Tuesday, March 10, 2009

Take it to the Bank...


Take it to the bank-- the food bank, that is.

I checked out the local food bank web site to see what services they provide:

Programs

Emergency food distribution: Provides food to agencies that serve people who are in immediate need of food.
Non-emergency food distribution: Provides food to agencies and programs that serve people who are in need of food but not in an immediate emergency.
Supplemental food distribution: Provides food to people with limited resources to help supplement their food budgets. Programs include Rural Delivery, Extra Helping, Brown Bag and Cereal for Youth.
Family Dinner Program: Provides hot meals to people who need food immediately.
Pantry Project: This collaborative program with OSU/Lane County Extension Service helps emergency food pantry shoppers use food box items effectively through monthly food demos and distribution of recipe books.
Gardens Program: FOOD for Lane County's three community gardens alleviate hunger by growing food for neighbors while creating opportunities for youth and connecting people to the land and to one another.
Education and advocacy: Helps people access to needed food and services. Provides education to prevent emergencies. Formulates strategies on issues and legislation relevant to food security in the state.
Food rescue: Rescues food from grocery stores, restaurants, colleges and hospitals that is repackaged by volunteers in our kitchen and distributed to food pantries, meal sites and shelters.
Summer Food Program: FOOD for Lane County Summer Food Program, the largest in the state, provides free lunches for children 2-18 at more than 50 sites throughout the county between June and August.


County Network Statistics:
Pounds distributed: 5 million
People served: 80,000 (unduplicated)
Children served: 30,000 (unduplicated)
Meals served: 364,000
Food rescued: 310,000 pounds
Vegetables harvested: 140,000 pounds
Partnering agencies: 150
Volunteer hours: 60,000
Summer lunches served: 101,000 servings

This is quite impressive. They are working every aspect- including running a hot meal restaurant style outlet, Food rescue- gathering leftover prepared food from restaurants, hospitals, etc., gleaning fields after crops are commercially harvested, ongoing food drives, collection centers throughout the county, and garden space to grow food. 60,000 volunteer hours.

For all the good the main food bank is doing, supplying all these branches of distribution....
some idiot went to the large, main distribution warehouse and had stolen the copper pipes that fed coolant to a freezer and refrigerator that held the food intended for hunger relief.

More than 100,000 pounds of perishables were threatened by the theft of $87 worth of copper tubing.

Some food was transferred to other coolers, and a repairman worked feverishly to fix the damage before the temperature rose to 32 degrees and food started thawing.

Repair costs were about $8,000. The loss of refrigerant was estimated at $4,000.
All of this, for literally a few lousy dollars worth of metal. That is some heavy karma to deal with ~ but a real window into just how desperate times are getting. Although I do think such mindless raw theft- destroying the food bank's refrigeration system was probably the work of a meth addict- someone who can't see past their next fix. (my speculation).

If you are fortunate enough to have steady employment, please do consider making regular donations to the food bank, in either cash or groceries. So many more people are having to stretch unemployment dollars so they don't join the ranks of those who go into foreclosure & homelessness.

Anyway, I applaud all the people pitching in for everything needed to run these programs. It was not long ago these same people were donating to the food bank. Now unemployed, looking at using the service to make it through- some people using these services for the first time in their lives.

2 comments:

D.K. Raed said...

The theft makes me angry. Very. I know times are bad, but stealing from a food bank & costing them so much in repairs is low down dirty rotten low. Think of all the food the bank could've spread around with the money they now have to use to repair the damage? Hope they catch the thieves and do some P.R. about how much their "little theft" cost.
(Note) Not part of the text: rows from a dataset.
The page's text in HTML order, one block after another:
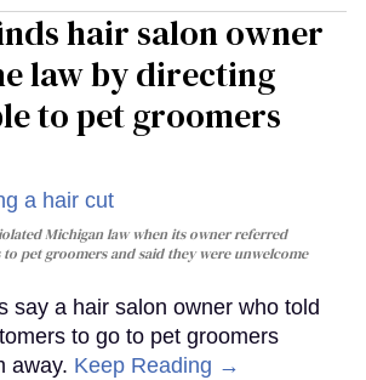
hair salon owner
law by directing
to pet groomers
Michigan law when its owner referred
pet groomers and said they were unwelcome
say a hair salon owner who told
to go to pet groomers
away. Keep Reading →
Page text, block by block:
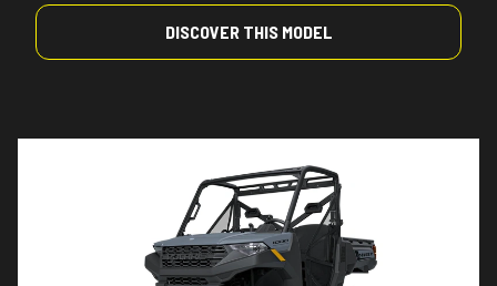
DISCOVER THIS MODEL
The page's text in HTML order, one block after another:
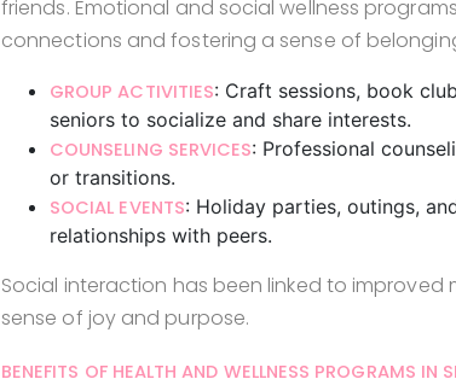
friends. Emotional and social wellness
connections and fostering a sense of
GROUP ACTIVITIES: Craft sessions, book
seniors to socialize and share interests.
COUNSELING SERVICES: Professional
or transitions.
SOCIAL EVENTS: Holiday parties, outings,
relationships with peers.
Social interaction has been linked to improved
sense of joy and purpose.
BENEFITS OF HEALTH AND WELLNESS PROGRAMS IN
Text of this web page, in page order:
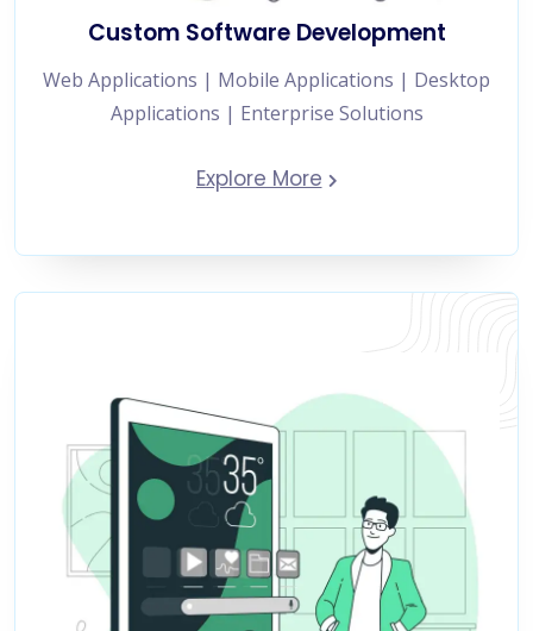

I checked out the Nevada food bank "opportunities". They are running very similar programs to what you've described, but are simply overwhelmed by the great need in Foreclosure City (ahem, Las Vegas). In the great depression, the mormons in Las Vegas used to run a "welfare farm" where people could volunteer labor doing agricultural work in exchange for food. Maybe they'll be restarting that program. The desert ain't the best place for farming, though.

Fran said...

That was a real low point, the low life stealing from this place - under $100 bucks worth of copper-
from a non profit organization that is there working hard to help people. Had to be someone out of their mind (drug crazed).

Anyway, the point is, people can pitch in in many ways.... if you don't have money, maybe you have time. As this downward spiral does it's vortex, folks pitching in & helping really matters.

Just read an article that lots of unemployed folks are giving volunteer time- one as a volunteer dog walker, others at the food bank, etc.... it allows them to network, get out of the house, and make a difference.